RECORDS PROVIDED:
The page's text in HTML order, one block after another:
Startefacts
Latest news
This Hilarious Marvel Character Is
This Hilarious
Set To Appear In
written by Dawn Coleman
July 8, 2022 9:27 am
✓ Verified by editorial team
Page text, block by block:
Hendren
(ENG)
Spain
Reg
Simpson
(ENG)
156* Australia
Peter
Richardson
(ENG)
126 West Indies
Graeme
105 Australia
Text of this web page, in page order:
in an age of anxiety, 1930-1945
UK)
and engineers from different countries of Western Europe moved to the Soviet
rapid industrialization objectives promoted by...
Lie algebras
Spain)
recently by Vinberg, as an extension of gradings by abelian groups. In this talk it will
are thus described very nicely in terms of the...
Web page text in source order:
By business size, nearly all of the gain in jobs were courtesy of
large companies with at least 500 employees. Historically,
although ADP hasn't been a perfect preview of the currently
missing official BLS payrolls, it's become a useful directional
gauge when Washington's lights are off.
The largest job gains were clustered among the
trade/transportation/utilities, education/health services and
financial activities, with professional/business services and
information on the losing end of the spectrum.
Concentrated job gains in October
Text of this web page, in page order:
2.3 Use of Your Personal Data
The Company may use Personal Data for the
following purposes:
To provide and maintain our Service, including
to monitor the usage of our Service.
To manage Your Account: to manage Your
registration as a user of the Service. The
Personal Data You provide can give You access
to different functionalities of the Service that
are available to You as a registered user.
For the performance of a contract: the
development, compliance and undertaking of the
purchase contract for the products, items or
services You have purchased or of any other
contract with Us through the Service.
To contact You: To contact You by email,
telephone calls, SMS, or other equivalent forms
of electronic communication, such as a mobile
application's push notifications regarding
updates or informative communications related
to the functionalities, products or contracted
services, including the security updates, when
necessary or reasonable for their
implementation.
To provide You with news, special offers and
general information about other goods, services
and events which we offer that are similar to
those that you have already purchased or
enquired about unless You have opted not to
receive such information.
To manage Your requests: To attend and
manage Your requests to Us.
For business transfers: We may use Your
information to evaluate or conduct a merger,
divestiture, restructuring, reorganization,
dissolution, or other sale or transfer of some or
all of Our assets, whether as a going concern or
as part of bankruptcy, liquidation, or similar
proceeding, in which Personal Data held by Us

INSTRUCTIONS FOR THE TASK: All of the records above must be reproduced exactly.

SOLVED EXERCISE:
The page's text in HTML order, one block after another:
Startefacts
Latest news
This Hilarious Marvel Character Is
This Hilarious
Set To Appear In
written by Dawn Coleman
July 8, 2022 9:27 am
✓ Verified by editorial team
Page text, block by block:
Hendren
(ENG)
Spain
Reg
Simpson
(ENG)
156* Australia
Peter
Richardson
(ENG)
126 West Indies
Graeme
105 Australia
Text of this web page, in page order:
in an age of anxiety, 1930-1945
UK)
and engineers from different countries of Western Europe moved to the Soviet
rapid industrialization objectives promoted by...
Lie algebras
Spain)
recently by Vinberg, as an extension of gradings by abelian groups. In this talk it will
are thus described very nicely in terms of the...
Web page text in source order:
By business size, nearly all of the gain in jobs were courtesy of
large companies with at least 500 employees. Historically,
although ADP hasn't been a perfect preview of the currently
missing official BLS payrolls, it's become a useful directional
gauge when Washington's lights are off.
The largest job gains were clustered among the
trade/transportation/utilities, education/health services and
financial activities, with professional/business services and
information on the losing end of the spectrum.
Concentrated job gains in October
Text of this web page, in page order:
2.3 Use of Your Personal Data
The Company may use Personal Data for the
following purposes:
To provide and maintain our Service, including
to monitor the usage of our Service.
To manage Your Account: to manage Your
registration as a user of the Service. The
Personal Data You provide can give You access
to different functionalities of the Service that
are available to You as a registered user.
For the performance of a contract: the
development, compliance and undertaking of the
purchase contract for the products, items or
services You have purchased or of any other
contract with Us through the Service.
To contact You: To contact You by email,
telephone calls, SMS, or other equivalent forms
of electronic communication, such as a mobile
application's push notifications regarding
updates or informative communications related
to the functionalities, products or contracted
services, including the security updates, when
necessary or reasonable for their
implementation.
To provide You with news, special offers and
general information about other goods, services
and events which we offer that are similar to
those that you have already purchased or
enquired about unless You have opted not to
receive such information.
To manage Your requests: To attend and
manage Your requests to Us.
For business transfers: We may use Your
information to evaluate or conduct a merger,
divestiture, restructuring, reorganization,
dissolution, or other sale or transfer of some or
all of Our assets, whether as a going concern or
as part of bankruptcy, liquidation, or similar
proceeding, in which Personal Data held by Us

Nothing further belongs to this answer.